:: Records for this task

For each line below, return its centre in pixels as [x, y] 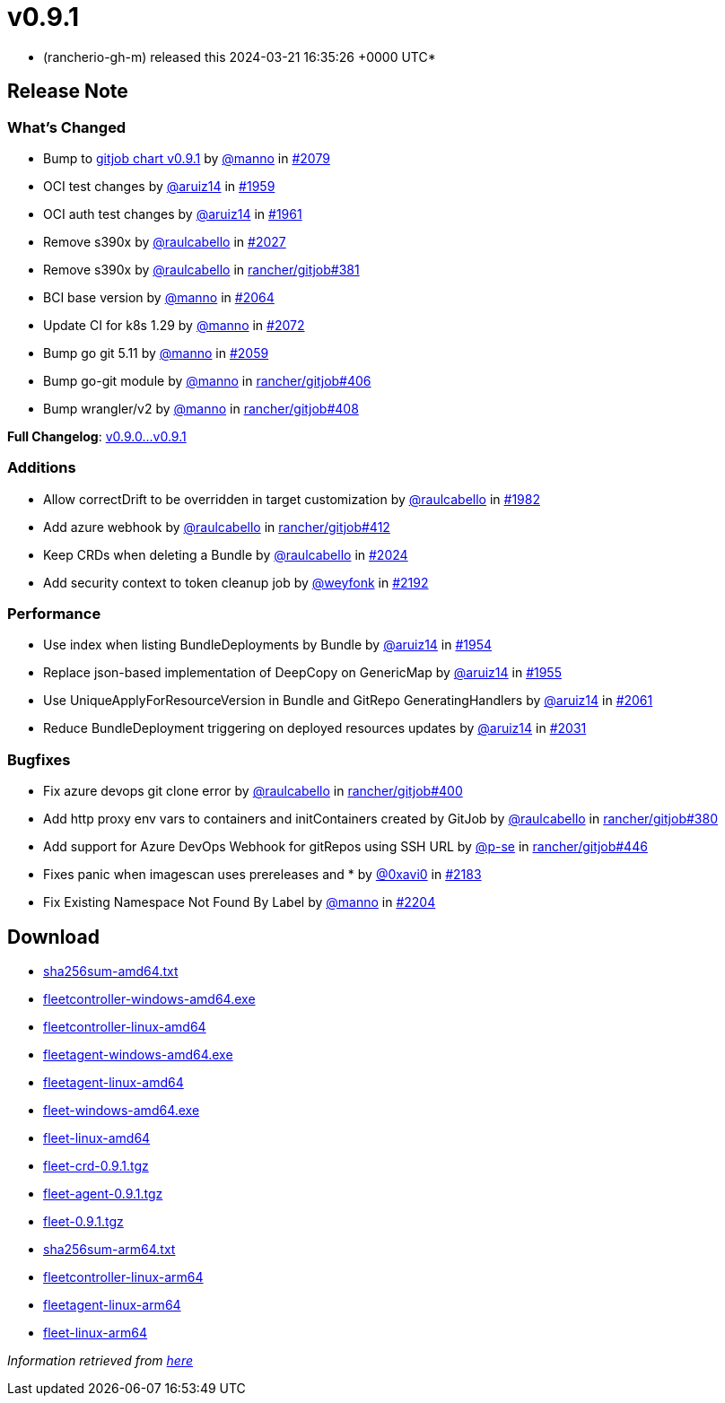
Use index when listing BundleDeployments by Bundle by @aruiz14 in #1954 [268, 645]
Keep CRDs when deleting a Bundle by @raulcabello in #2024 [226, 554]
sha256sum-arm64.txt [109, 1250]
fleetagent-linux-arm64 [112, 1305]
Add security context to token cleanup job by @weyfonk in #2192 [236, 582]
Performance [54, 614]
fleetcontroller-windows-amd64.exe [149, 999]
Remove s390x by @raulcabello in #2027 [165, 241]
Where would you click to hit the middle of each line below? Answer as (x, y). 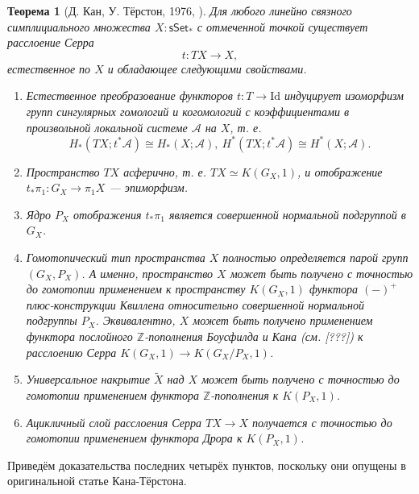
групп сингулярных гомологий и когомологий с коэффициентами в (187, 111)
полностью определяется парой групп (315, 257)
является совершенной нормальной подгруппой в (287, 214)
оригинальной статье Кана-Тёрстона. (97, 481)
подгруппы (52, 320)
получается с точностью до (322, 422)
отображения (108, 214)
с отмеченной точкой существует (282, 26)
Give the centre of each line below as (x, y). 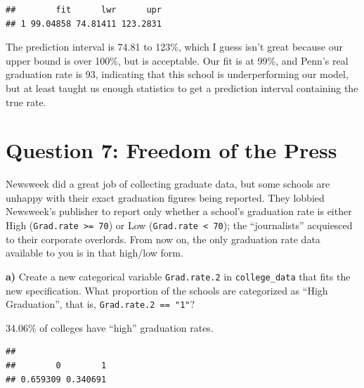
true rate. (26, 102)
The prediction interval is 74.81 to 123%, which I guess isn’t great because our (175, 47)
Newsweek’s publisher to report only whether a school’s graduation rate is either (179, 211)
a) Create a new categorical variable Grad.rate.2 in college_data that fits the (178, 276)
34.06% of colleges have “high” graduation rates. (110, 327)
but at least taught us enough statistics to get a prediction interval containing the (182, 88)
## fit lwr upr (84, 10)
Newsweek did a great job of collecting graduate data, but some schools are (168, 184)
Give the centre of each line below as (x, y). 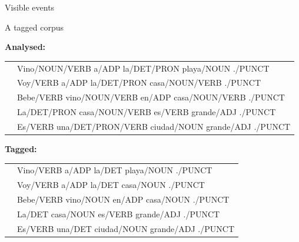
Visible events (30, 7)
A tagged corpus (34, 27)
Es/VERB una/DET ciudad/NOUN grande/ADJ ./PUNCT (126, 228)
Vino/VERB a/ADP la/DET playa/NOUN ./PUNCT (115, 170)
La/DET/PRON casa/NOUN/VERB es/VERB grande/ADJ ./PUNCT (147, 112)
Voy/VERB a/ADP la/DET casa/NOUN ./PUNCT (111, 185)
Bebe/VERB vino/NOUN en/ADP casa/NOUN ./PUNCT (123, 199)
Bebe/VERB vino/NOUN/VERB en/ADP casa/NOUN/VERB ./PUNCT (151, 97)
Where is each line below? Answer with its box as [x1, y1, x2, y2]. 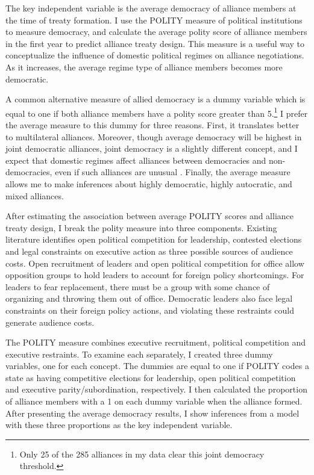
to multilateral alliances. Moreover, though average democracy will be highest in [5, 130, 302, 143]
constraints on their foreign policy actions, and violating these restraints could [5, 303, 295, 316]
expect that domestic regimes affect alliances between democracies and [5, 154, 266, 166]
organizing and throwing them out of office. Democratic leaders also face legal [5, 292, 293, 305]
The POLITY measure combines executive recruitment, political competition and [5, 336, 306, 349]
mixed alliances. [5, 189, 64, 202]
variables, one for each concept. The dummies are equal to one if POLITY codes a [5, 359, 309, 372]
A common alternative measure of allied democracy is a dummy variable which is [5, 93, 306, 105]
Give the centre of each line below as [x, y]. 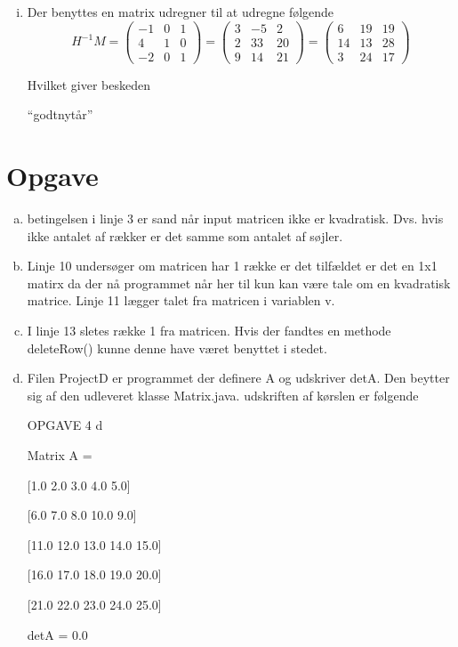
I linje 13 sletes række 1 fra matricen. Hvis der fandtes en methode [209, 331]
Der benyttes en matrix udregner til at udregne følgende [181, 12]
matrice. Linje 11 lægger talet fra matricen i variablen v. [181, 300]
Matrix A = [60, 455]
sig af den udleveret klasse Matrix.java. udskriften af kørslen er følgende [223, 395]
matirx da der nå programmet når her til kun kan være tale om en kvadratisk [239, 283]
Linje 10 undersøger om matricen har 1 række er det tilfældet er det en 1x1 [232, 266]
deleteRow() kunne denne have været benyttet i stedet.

::::

• **Work instruction**: Please set down, exactly and with no pictures, the lines in the entries above starting at the one holding "The prediction interval" and ending at the one holding "Bebe/VERB vino/NOUN en/ADP", ends included.

• **Exercise solution**:
The prediction interval is 74.81 to 123%, which I guess isn’t great because our (175, 47)
Newsweek’s publisher to report only whether a school’s graduation rate is either (179, 211)
a) Create a new categorical variable Grad.rate.2 in college_data that fits the (178, 276)
34.06% of colleges have “high” graduation rates. (110, 327)
but at least taught us enough statistics to get a prediction interval containing the (182, 88)
## fit lwr upr (84, 10)
Newsweek did a great job of collecting graduate data, but some schools are (168, 184)
Give the centre of each line below as (x, y). 
Visible events (30, 7)
A tagged corpus (34, 27)
Es/VERB una/DET ciudad/NOUN grande/ADJ ./PUNCT (126, 228)
Vino/VERB a/ADP la/DET playa/NOUN ./PUNCT (115, 170)
La/DET/PRON casa/NOUN/VERB es/VERB grande/ADJ ./PUNCT (147, 112)
Voy/VERB a/ADP la/DET casa/NOUN ./PUNCT (111, 185)
Bebe/VERB vino/NOUN en/ADP casa/NOUN ./PUNCT (123, 199)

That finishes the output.